*Aim of the exercise*
Please transcribe exactly the lines from the first line of the records below through the line containing "procesamos datos personales, como", including both, and omit all pictures.
━━━
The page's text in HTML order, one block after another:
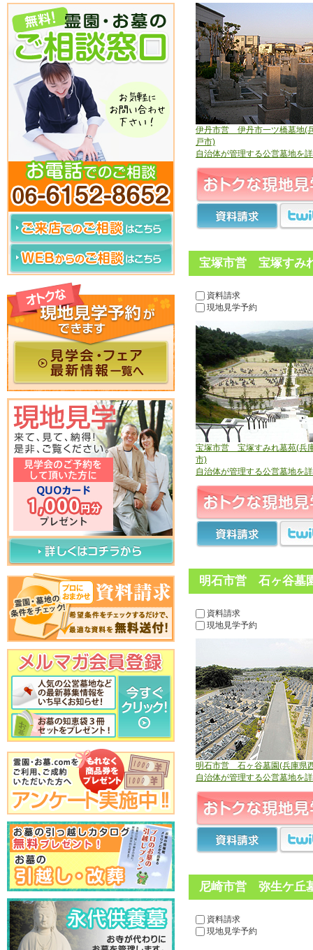
伊丹市営 伊丹市一ツ橋墓地(
戸市)
自治体が管理する公営墓地を
宝塚市営 宝塚すみ
資料請求
現地見学予約
宝塚市営 宝塚すみれ墓苑(兵
市)
自治体が管理する公営墓地を
明石市営 石ヶ谷墓
資料請求
現地見学予約
明石市営 石ヶ谷墓園(兵庫県
自治体が管理する公営墓地を
尼崎市営 弥生ケ丘
資料請求
現地見学予約
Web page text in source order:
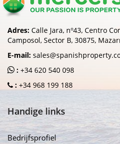
Adres: Calle Jara, nº43, Centro
Camposol, Sector B, 30875,
E-mail:
: +34 620 540 098
: +34 968 199 188
Handige links
Bedrijfsprofiel
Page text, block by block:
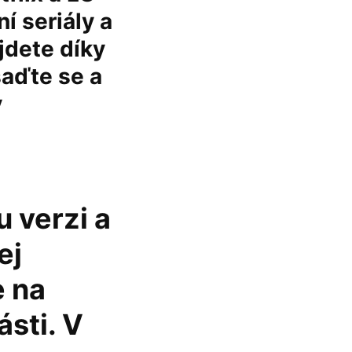
seriály a
díky
se a
verzi a
na
V
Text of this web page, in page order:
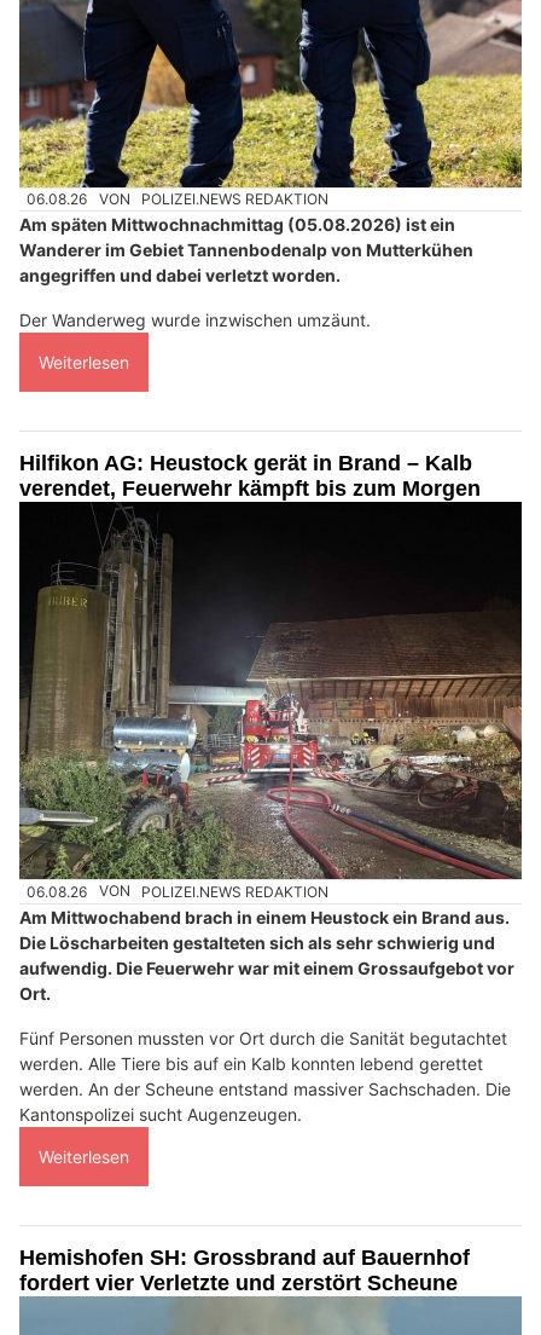
06.08.26 VON POLIZEI.NEWS REDAKTION
Am späten Mittwochnachmittag (05.08.2026) ist ein
Wanderer im Gebiet Tannenbodenalp von Mutterkühen
angegriffen und dabei verletzt worden.
Der Wanderweg wurde inzwischen umzäunt.
Weiterlesen
Hilfikon AG: Heustock gerät in Brand – Kalb
verendet, Feuerwehr kämpft bis zum Morgen
06.08.26 VON POLIZEI.NEWS REDAKTION
Am Mittwochabend brach in einem Heustock ein Brand aus.
Die Löscharbeiten gestalteten sich als sehr schwierig und
aufwendig. Die Feuerwehr war mit einem Grossaufgebot vor
Ort.
Fünf Personen mussten vor Ort durch die Sanität begutachtet
werden. Alle Tiere bis auf ein Kalb konnten lebend gerettet
werden. An der Scheune entstand massiver Sachschaden. Die
Kantonspolizei sucht Augenzeugen.
Weiterlesen
Hemishofen SH: Grossbrand auf Bauernhof
fordert vier Verletzte und zerstört Scheune
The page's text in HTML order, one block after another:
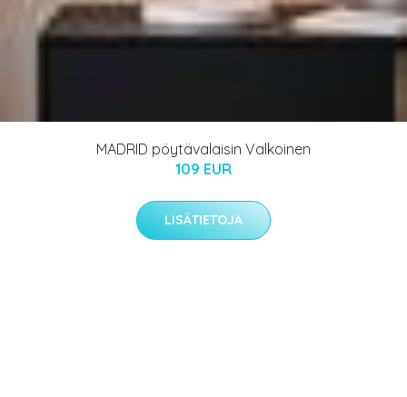
MADRID pöytävalaisin Valkoinen
109 EUR
LISÄTIETOJA
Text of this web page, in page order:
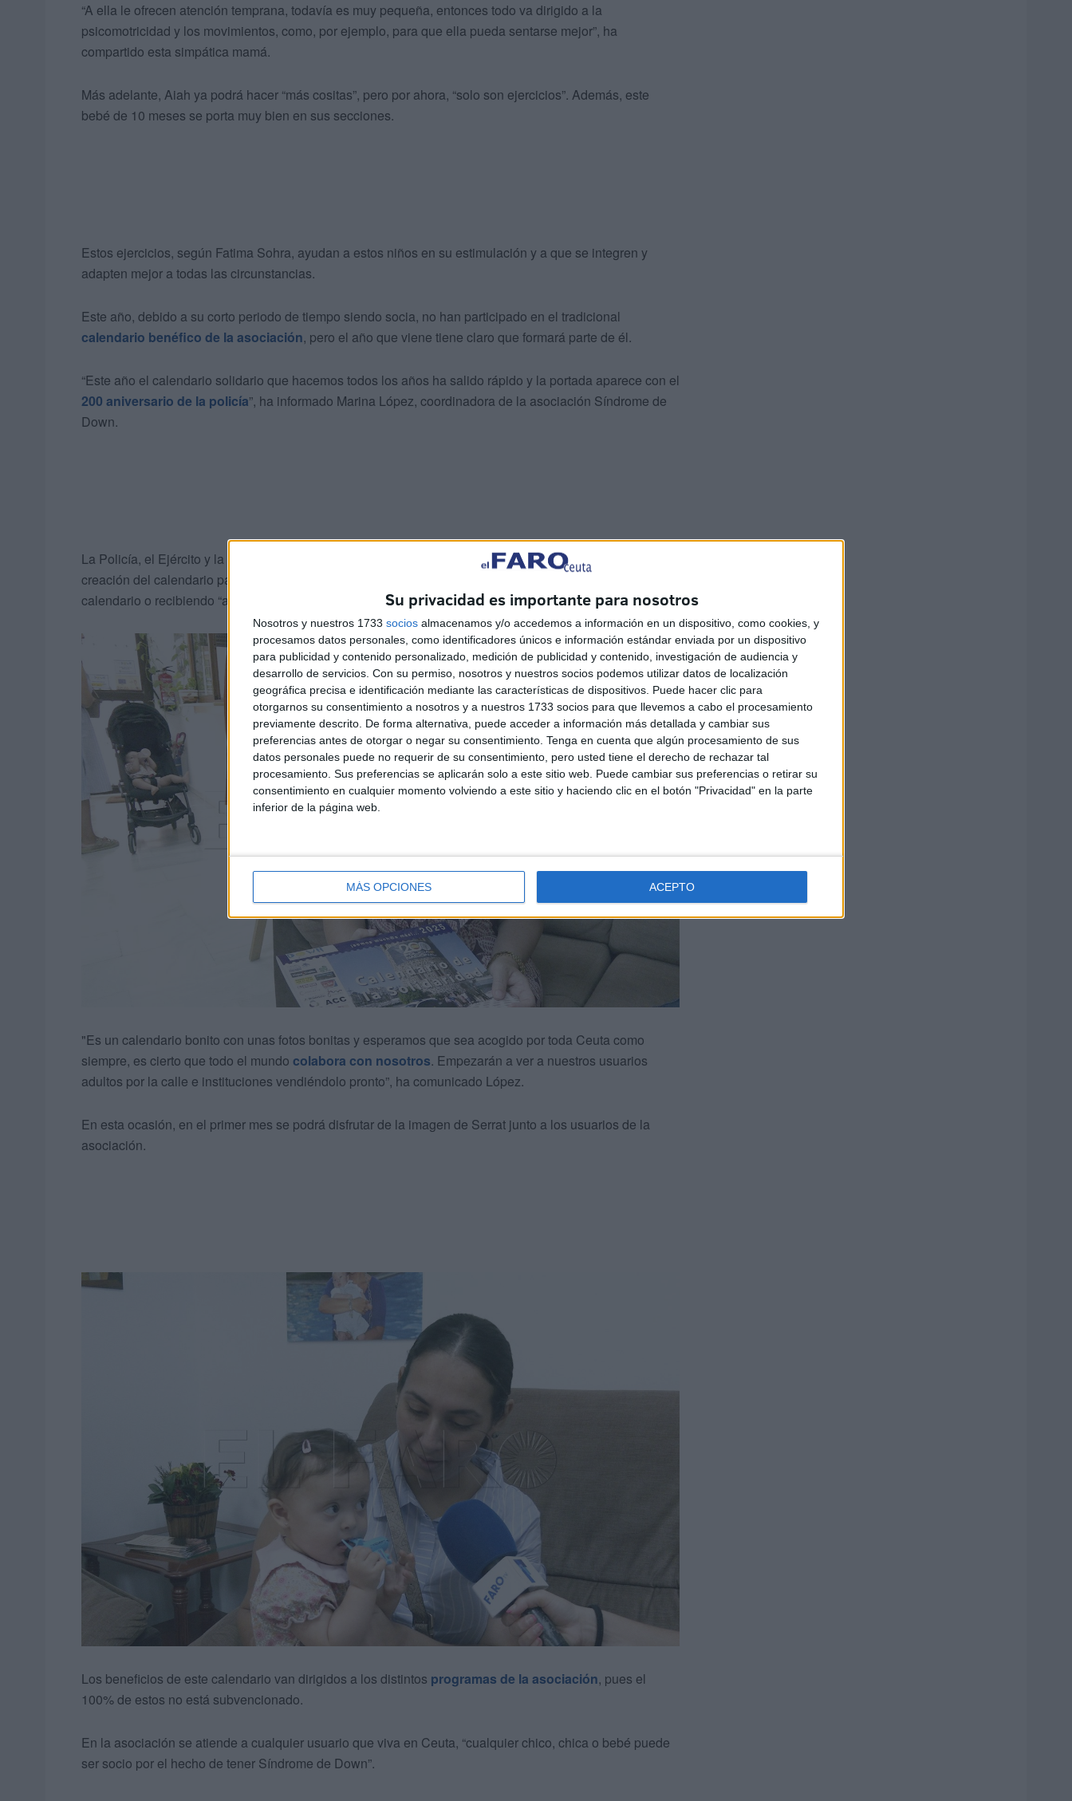
Su privacidad es importante para nosotros
Nosotros y nuestros 1733 socios almacenamos y/o accedemos a información en un dispositivo, como cookies, y
procesamos datos personales, como identificadores únicos e información estándar enviada por un dispositivo
para publicidad y contenido personalizado, medición de publicidad y contenido, investigación de audiencia y
desarrollo de servicios. Con su permiso, nosotros y nuestros socios podemos utilizar datos de localización
geográfica precisa e identificación mediante las características de dispositivos. Puede hacer clic para
otorgarnos su consentimiento a nosotros y a nuestros 1733 socios para que llevemos a cabo el procesamiento
previamente descrito. De forma alternativa, puede acceder a información más detallada y cambiar sus
preferencias antes de otorgar o negar su consentimiento. Tenga en cuenta que algún procesamiento de sus
datos personales puede no requerir de su consentimiento, pero usted tiene el derecho de rechazar tal
procesamiento. Sus preferencias se aplicarán solo a este sitio web. Puede cambiar sus preferencias o retirar su
consentimiento en cualquier momento volviendo a este sitio y haciendo clic en el botón "Privacidad" en la parte
inferior de la página web.
MÁS OPCIONES ACEPTO
“A ella le ofrecen atención temprana, todavía es muy pequeña, entonces todo va dirigido a la
psicomotricidad y los movimientos, como, por ejemplo, para que ella pueda sentarse mejor”, ha
compartido esta simpática mamá.
Más adelante, Aiah ya podrá hacer “más cositas”, pero por ahora, “solo son ejercicios”. Además, este
bebé de 10 meses se porta muy bien en sus secciones.
Estos ejercicios, según Fatima Sohra, ayudan a estos niños en su estimulación y a que se integren y
adapten mejor a todas las circunstancias.
Este año, debido a su corto periodo de tiempo siendo socia, no han participado en el tradicional
calendario benéfico de la asociación, pero el año que viene tiene claro que formará parte de él.
“Este año el calendario solidario que hacemos todos los años ha salido rápido y la portada aparece con el
200 aniversario de la policía”, ha informado Marina López, coordinadora de la asociación Síndrome de
Down.
La Policía, el Ejército y la Guardia Civil son habituales colaboradores de esta asociación tanto en la
creación del calendario participando en las
calendario o recibiendo “a los chicos” de la asociación en los cuarteles o comisarías.
"Es un calendario bonito con unas fotos bonitas y esperamos que sea acogido por toda Ceuta como
siempre, es cierto que todo el mundo colabora con nosotros. Empezarán a ver a nuestros usuarios
adultos por la calle e instituciones vendiéndolo pronto”, ha comunicado López.
En esta ocasión, en el primer mes se podrá disfrutar de la imagen de Serrat junto a los usuarios de la
asociación.
Los beneficios de este calendario van dirigidos a los distintos programas de la asociación, pues el
100% de estos no está subvencionado.
En la asociación se atiende a cualquier usuario que viva en Ceuta, “cualquier chico, chica o bebé puede
ser socio por el hecho de tener Síndrome de Down”.
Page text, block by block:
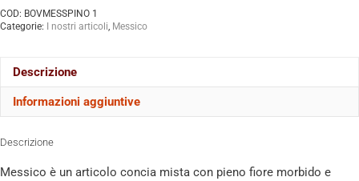
COD: BOVMESSPINO 1
Categorie:
I nostri articoli, Messico
Descrizione
Informazioni aggiuntive
Descrizione
Messico è un articolo concia mista con pieno fiore morbido e
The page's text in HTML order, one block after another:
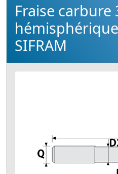
Fraise carbure
SIFRAM
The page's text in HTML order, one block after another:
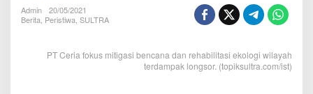
Wilayah
Admin
20/05/2021
Berita Peristiwa SULTRA
PT Ceria fokus mitigasi bencana dan rehabilitasi ekologi wilayah
terdampak longsor. (topiksultra.com/ist)
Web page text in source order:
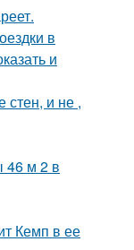
в
и
стен, и не ,
46 м 2 в
Кемп в ее
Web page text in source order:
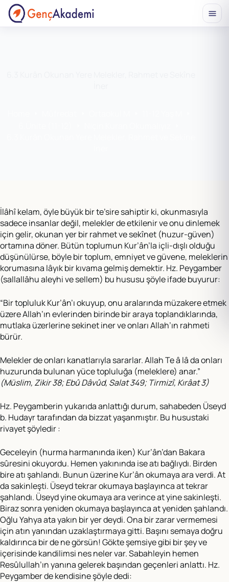
İlâhî kelam, öyle büyük bir te’sire sahiptir ki, okunmasıyla
sadece insanlar değil, melekler de etkilenir ve onu dinlemek
için gelir, okunan yer bir rahmet ve sekînet (huzur-güven)
ortamına döner. Bütün toplumun Kur’ân’la içli-dışlı olduğu
düşünülürse, böyle bir toplum, emniyet ve güvene, meleklerin
korumasına lâyık bir kıvama gelmiş demektir. Hz. Peygamber
(sallallâhu aleyhi ve sellem) bu hususu şöyle ifade buyurur:
“Bir topluluk Kur’ân’ı okuyup, onu aralarında müzakere etmek
üzere Allah’ın evlerinden birinde bir araya toplandıklarında,
mutlaka üzerlerine sekinet iner ve onları Allah’ın rahmeti
bürür.
Melekler de onları kanatlarıyla sararlar. Allah Te â lâ da onları
huzurunda bulunan yüce topluluğa (meleklere) anar.”
(Müslim, Zikir 38; Ebû Dâvûd, Salat 349; Tirmizî, Kırâat 3)
Hz. Peygamberin yukarıda anlattığı durum, sahabeden Üseyd
b. Hudayr tarafından da bizzat yaşanmıştır. Bu husustaki
rivayet şöyledir :
Geceleyin (hurma harmanında iken) Kur’ân’dan Bakara
sûresini okuyordu. Hemen yakınında ise atı bağlıydı. Birden
bire atı şahlandı. Bunun üzerine Kur’ân okumaya ara verdi. At
da sakinleşti. Üseyd tekrar okumaya başlayınca at tekrar
şahlandı. Üseyd yine okumaya ara verince at yine sakinleşti.
Biraz sonra yeniden okumaya başlayınca at yeniden şahlandı.
Oğlu Yahya ata yakın bir yer deydi. Ona bir zarar vermemesi
için atın yanından uzaklaştırmaya gitti. Başını semaya doğru
kaldırınca bir de ne görsün! Gökte şemsiye gibi bir şey ve
içerisinde kandilimsi nes neler var. Sabahleyin hemen
Resûlullah’ın yanına gelerek başından geçenleri anlattı. Hz.
Peygamber de kendisine şöyle dedi:
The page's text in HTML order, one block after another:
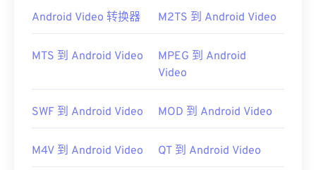
件。在 Windows 系统中，请按照以下
应用程序与文件关联。将文件重命名为 MPG 扩展名
media player、Eltima Elmedia Player、Microsoft
Cyber​​Link PowerDVD 17
开发者：MPlayer 和 Mplayer2 开发者社区
首次发布：
Android Video 转换器 M2TS 到 Android Video
MTS 到 Android Video
MPEG 到 Android
Video
SWF 到 Android Video MOD 到 Android Video
M4V 到 Android Video QT 到 Android Video
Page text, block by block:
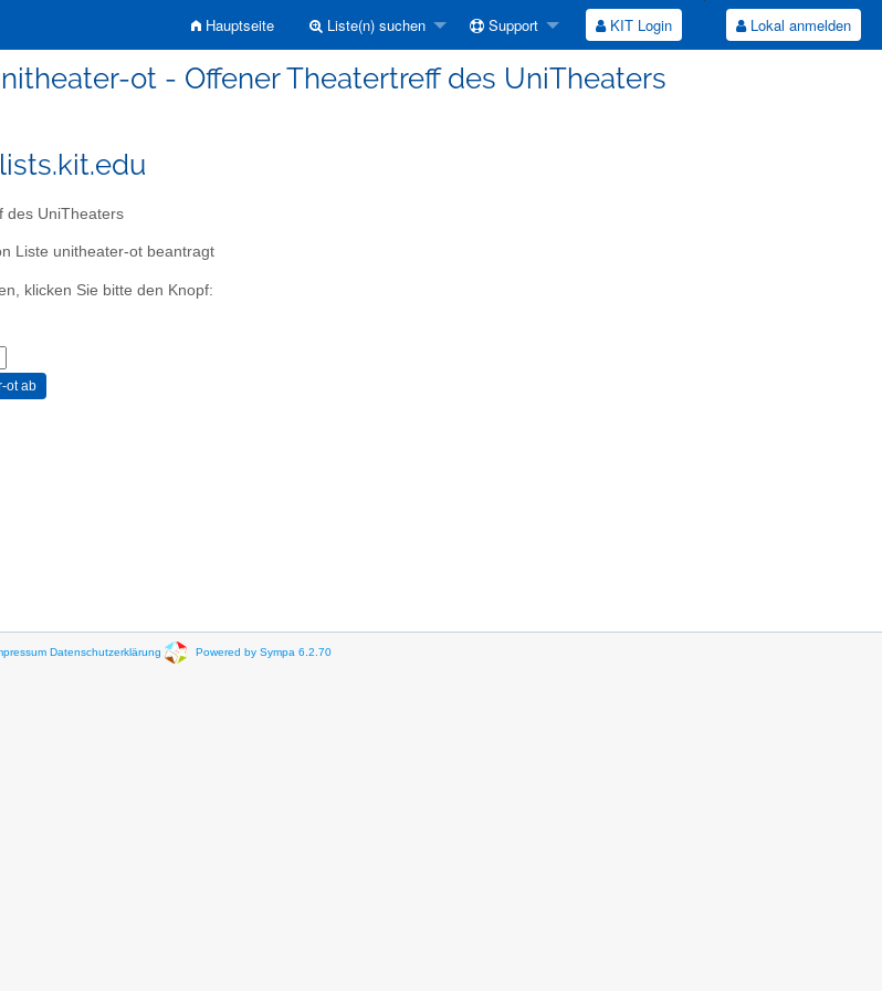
━━━
*Completed task*
The page's text in HTML order, one block after another:
伊丹市営 伊丹市一ツ橋墓地(
戸市)
自治体が管理する公営墓地を
宝塚市営 宝塚すみ
資料請求
現地見学予約
宝塚市営 宝塚すみれ墓苑(兵
市)
自治体が管理する公営墓地を
明石市営 石ヶ谷墓
資料請求
現地見学予約
明石市営 石ヶ谷墓園(兵庫県
自治体が管理する公営墓地を
尼崎市営 弥生ケ丘
資料請求
現地見学予約
Web page text in source order:
Adres: Calle Jara, nº43, Centro
Camposol, Sector B, 30875,
E-mail:
: +34 620 540 098
: +34 968 199 188
Handige links
Bedrijfsprofiel
Page text, block by block:
seriály a
díky
se a
verzi a
na
V
Text of this web page, in page order:
06.08.26 VON POLIZEI.NEWS REDAKTION
Am späten Mittwochnachmittag (05.08.2026) ist ein
Wanderer im Gebiet Tannenbodenalp von Mutterkühen
angegriffen und dabei verletzt worden.
Der Wanderweg wurde inzwischen umzäunt.
Weiterlesen
Hilfikon AG: Heustock gerät in Brand – Kalb
verendet, Feuerwehr kämpft bis zum Morgen
06.08.26 VON POLIZEI.NEWS REDAKTION
Am Mittwochabend brach in einem Heustock ein Brand aus.
Die Löscharbeiten gestalteten sich als sehr schwierig und
aufwendig. Die Feuerwehr war mit einem Grossaufgebot vor
Ort.
Fünf Personen mussten vor Ort durch die Sanität begutachtet
werden. Alle Tiere bis auf ein Kalb konnten lebend gerettet
werden. An der Scheune entstand massiver Sachschaden. Die
Kantonspolizei sucht Augenzeugen.
Weiterlesen
Hemishofen SH: Grossbrand auf Bauernhof
fordert vier Verletzte und zerstört Scheune
The page's text in HTML order, one block after another:
MADRID pöytävalaisin Valkoinen
109 EUR
LISÄTIETOJA
Text of this web page, in page order:
Su privacidad es importante para nosotros
Nosotros y nuestros 1733 socios almacenamos y/o accedemos a información en un dispositivo, como cookies, y
procesamos datos personales, como identificadores únicos e información estándar enviada por un dispositivo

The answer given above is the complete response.